# [Source data]
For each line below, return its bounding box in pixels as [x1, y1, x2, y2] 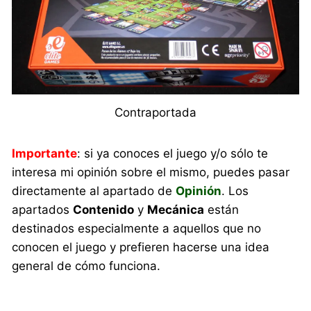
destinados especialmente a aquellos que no [12, 221, 262, 236]
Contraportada [115, 106, 196, 120]
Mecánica [147, 203, 205, 217]
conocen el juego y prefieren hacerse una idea [12, 240, 270, 255]
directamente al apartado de [12, 184, 176, 199]
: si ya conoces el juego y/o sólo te [77, 146, 269, 161]
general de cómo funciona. [12, 259, 161, 274]
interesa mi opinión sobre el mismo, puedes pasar [12, 165, 290, 180]
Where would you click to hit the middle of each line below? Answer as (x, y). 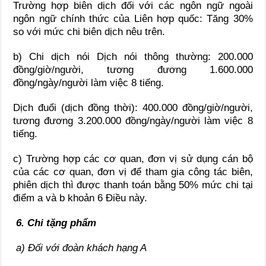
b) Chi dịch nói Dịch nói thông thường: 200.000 (133, 56)
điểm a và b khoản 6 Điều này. (80, 198)
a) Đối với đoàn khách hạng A (80, 248)
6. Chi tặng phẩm (55, 223)
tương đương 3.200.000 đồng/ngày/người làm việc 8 (133, 121)
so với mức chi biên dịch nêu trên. (89, 31)
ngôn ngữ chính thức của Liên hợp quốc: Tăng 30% (133, 18)
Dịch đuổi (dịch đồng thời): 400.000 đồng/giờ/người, (133, 107)
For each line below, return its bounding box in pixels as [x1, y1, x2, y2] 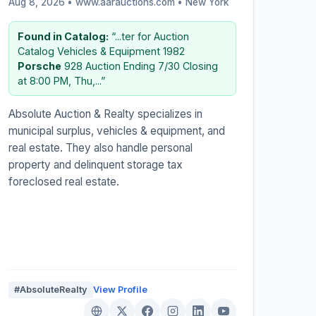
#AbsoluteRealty [13, 284, 87, 295]
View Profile [92, 284, 147, 295]
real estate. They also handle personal [8, 140, 193, 154]
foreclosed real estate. [8, 174, 119, 188]
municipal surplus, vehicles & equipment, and [8, 123, 225, 138]
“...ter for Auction [108, 30, 189, 42]
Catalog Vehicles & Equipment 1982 [17, 44, 185, 57]
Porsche [17, 59, 61, 72]
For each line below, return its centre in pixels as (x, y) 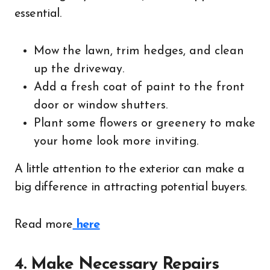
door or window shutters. (101, 105)
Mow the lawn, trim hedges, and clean (139, 51)
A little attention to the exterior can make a (129, 169)
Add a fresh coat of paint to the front (139, 87)
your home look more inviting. (116, 142)
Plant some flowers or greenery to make (145, 124)
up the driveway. (79, 69)
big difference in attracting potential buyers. (130, 187)
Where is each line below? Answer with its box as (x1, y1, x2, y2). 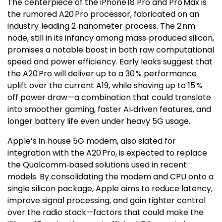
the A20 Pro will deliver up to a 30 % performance (7, 68, 197, 79)
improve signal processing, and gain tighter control (7, 195, 206, 206)
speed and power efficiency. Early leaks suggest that (7, 56, 213, 67)
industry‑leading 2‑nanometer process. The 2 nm (7, 20, 195, 32)
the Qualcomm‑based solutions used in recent (7, 159, 187, 170)
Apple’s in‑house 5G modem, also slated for (7, 135, 176, 147)
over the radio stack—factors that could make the (7, 207, 204, 218)
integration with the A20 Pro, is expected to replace (7, 147, 207, 159)
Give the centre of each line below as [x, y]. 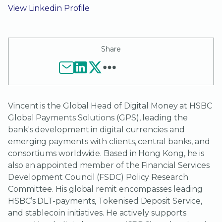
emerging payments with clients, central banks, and [109, 142]
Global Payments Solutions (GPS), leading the [98, 118]
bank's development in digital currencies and [96, 130]
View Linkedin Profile [49, 8]
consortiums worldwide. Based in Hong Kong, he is [106, 154]
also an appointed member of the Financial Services [109, 166]
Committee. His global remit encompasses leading [106, 189]
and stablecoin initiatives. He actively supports [97, 213]
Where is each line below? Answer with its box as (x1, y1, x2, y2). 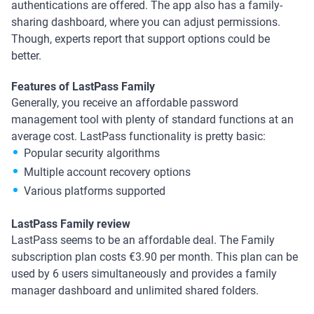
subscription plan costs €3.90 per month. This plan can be (11, 250, 298, 264)
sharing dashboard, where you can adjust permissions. (11, 15, 280, 29)
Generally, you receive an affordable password (11, 96, 238, 110)
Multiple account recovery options (24, 165, 191, 179)
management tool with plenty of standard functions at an (11, 113, 294, 127)
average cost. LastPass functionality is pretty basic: (11, 130, 268, 144)
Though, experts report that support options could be (11, 32, 270, 46)
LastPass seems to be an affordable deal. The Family (11, 233, 275, 247)
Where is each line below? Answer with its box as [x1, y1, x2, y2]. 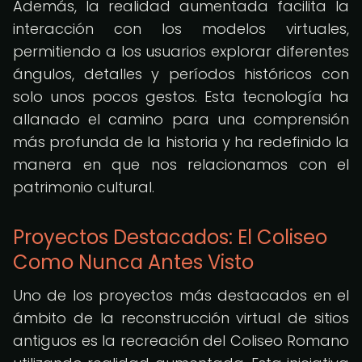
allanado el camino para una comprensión [13, 109, 349, 129]
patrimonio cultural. [13, 177, 154, 197]
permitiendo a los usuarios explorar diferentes [13, 41, 349, 61]
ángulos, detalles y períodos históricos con [13, 64, 349, 84]
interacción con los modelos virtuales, [13, 19, 349, 39]
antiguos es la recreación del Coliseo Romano [13, 330, 349, 351]
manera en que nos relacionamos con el [13, 154, 349, 175]
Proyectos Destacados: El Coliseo [13, 224, 327, 250]
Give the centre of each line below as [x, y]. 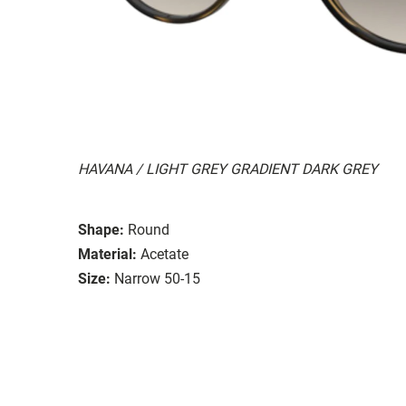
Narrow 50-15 [157, 278]
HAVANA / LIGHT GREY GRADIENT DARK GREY [228, 169]
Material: [107, 254]
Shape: [101, 229]
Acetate [164, 254]
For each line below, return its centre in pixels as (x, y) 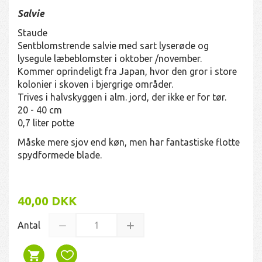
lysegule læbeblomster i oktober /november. (110, 58)
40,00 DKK (47, 201)
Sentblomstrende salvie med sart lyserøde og (113, 45)
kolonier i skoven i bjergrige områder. (95, 84)
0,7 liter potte (46, 123)
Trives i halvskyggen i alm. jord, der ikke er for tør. (122, 97)
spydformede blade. (60, 155)
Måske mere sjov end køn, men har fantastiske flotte (129, 142)
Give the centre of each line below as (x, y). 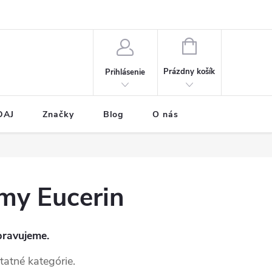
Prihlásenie (125, 72)
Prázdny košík (189, 72)
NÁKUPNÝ (215, 45)
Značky (58, 114)
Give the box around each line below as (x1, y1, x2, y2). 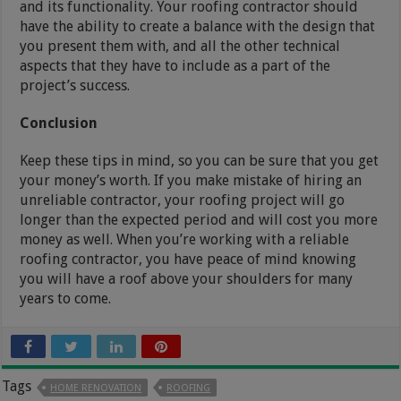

# [About this exercise]
Transcribe, without alteration, each line from the one with "Proyectos Destacados: El" through the last line of the data; no pictures belong in the copy.

# [Answer space]
Proyectos Destacados: El Coliseo [13, 224, 327, 250]
Give the centre of each line below as [x, y]. 
Narrow 50-15 [157, 278]
HAVANA / LIGHT GREY GRADIENT DARK GREY [228, 169]
Material: [107, 254]
Shape: [101, 229]
Acetate [164, 254]
For each line below, return its centre in pixels as (x, y) 
lysegule læbeblomster i oktober /november. (110, 58)
40,00 DKK (47, 201)
Sentblomstrende salvie med sart lyserøde og (113, 45)
kolonier i skoven i bjergrige områder. (95, 84)
0,7 liter potte (46, 123)
Trives i halvskyggen i alm. jord, der ikke er for tør. (122, 97)
spydformede blade. (60, 155)
Måske mere sjov end køn, men har fantastiske flotte (129, 142)
Give the centre of each line below as (x, y). 
Prihlásenie (125, 72)
Prázdny košík (189, 72)
NÁKUPNÝ (215, 45)
Značky (58, 114)
Give the box around each line below as (x1, y1, x2, y2). 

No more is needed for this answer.